Consder more general numerators and denominators in the convergents. For example, what happens when \(i\) or \(\sqrt{5}\) appears in the table used to compute convergents? A division and remainder method of sorts should still be available, and it might be feasible to squeeze out the integer parts by Newton’s method, to produce integer continued fraction terms. This trick probably generalizes, suggesting we may be able to derive a continued fraction for exponential, trigonometric or hyperbolic trigonometric functions applied on algebraic numbers.

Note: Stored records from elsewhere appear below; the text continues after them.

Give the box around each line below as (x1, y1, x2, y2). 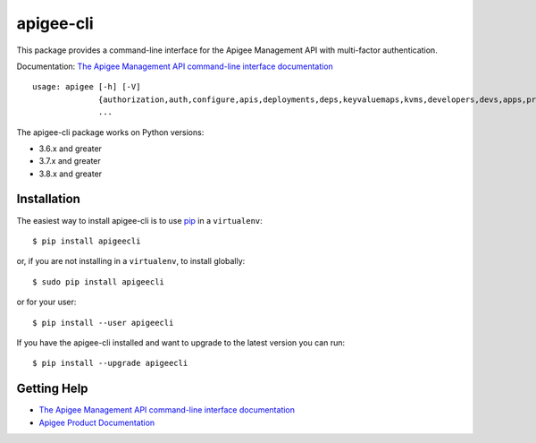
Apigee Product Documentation (38, 417, 155, 428)
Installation (16, 192, 80, 207)
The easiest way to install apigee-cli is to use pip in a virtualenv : (16, 215, 263, 226)
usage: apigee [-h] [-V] (32, 81, 141, 92)
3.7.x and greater (38, 156, 102, 166)
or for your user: (16, 296, 77, 308)
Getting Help (16, 381, 88, 396)
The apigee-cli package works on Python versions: (16, 126, 205, 138)
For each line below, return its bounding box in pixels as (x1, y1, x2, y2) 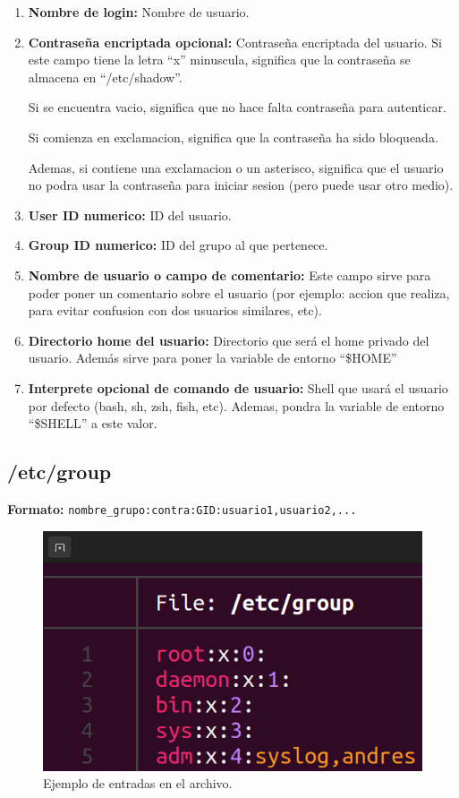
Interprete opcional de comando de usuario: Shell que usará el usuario (28, 378, 448, 397)
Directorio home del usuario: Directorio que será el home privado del (28, 330, 429, 349)
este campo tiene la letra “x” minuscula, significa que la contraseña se (28, 50, 411, 69)
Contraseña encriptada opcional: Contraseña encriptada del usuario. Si (28, 32, 442, 51)
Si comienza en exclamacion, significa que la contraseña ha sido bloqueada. (28, 127, 438, 146)
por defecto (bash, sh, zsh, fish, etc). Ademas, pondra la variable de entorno (28, 396, 445, 415)
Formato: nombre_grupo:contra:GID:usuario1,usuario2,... (7, 499, 357, 518)
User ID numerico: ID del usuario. (28, 205, 232, 224)

The above formulas give us a series of rational functions \(p(x)/q(x)\) that are approximations of some function \(f(x)\). If \(x\) is a transcendental and we know some sequence that converges to \(x\), one natural tactic is to substitute closer and closer convergents of \(x\) into \(p(x)/q(x)\) to find its integer part and hence a continued fraction expansion for \(f(x)\). I’m guessing the costs outweight the benefits.
Converging to Integers
We have ignored a major problem with continued fractions. If we square \(\sqrt{2} = [1;2,...]\) using the quadratic algorithm, we will never be able to output the first digit, as two successive convergents always have differing integer parts.
References
I read some papers that address some of the above, and am too lazy to summarize them:

Lester, “Effective Continued Fractions”

Vuillemin, “Exact Real Computer Arithmetic with Continued Fractions”
They can be found online via Google Scholar.
AJ van der Poorten, Continued fractions of formal power series: let \(F_0, F_1, ...\) be the Fibonacci sequence. Then the continued fraction expansion of \(\sum_{i\ge 0} 2^{F_i}\) often has very large terms, each of which dwarfs the previous one. Perhaps it could be used as a benchmark for continued fraction software.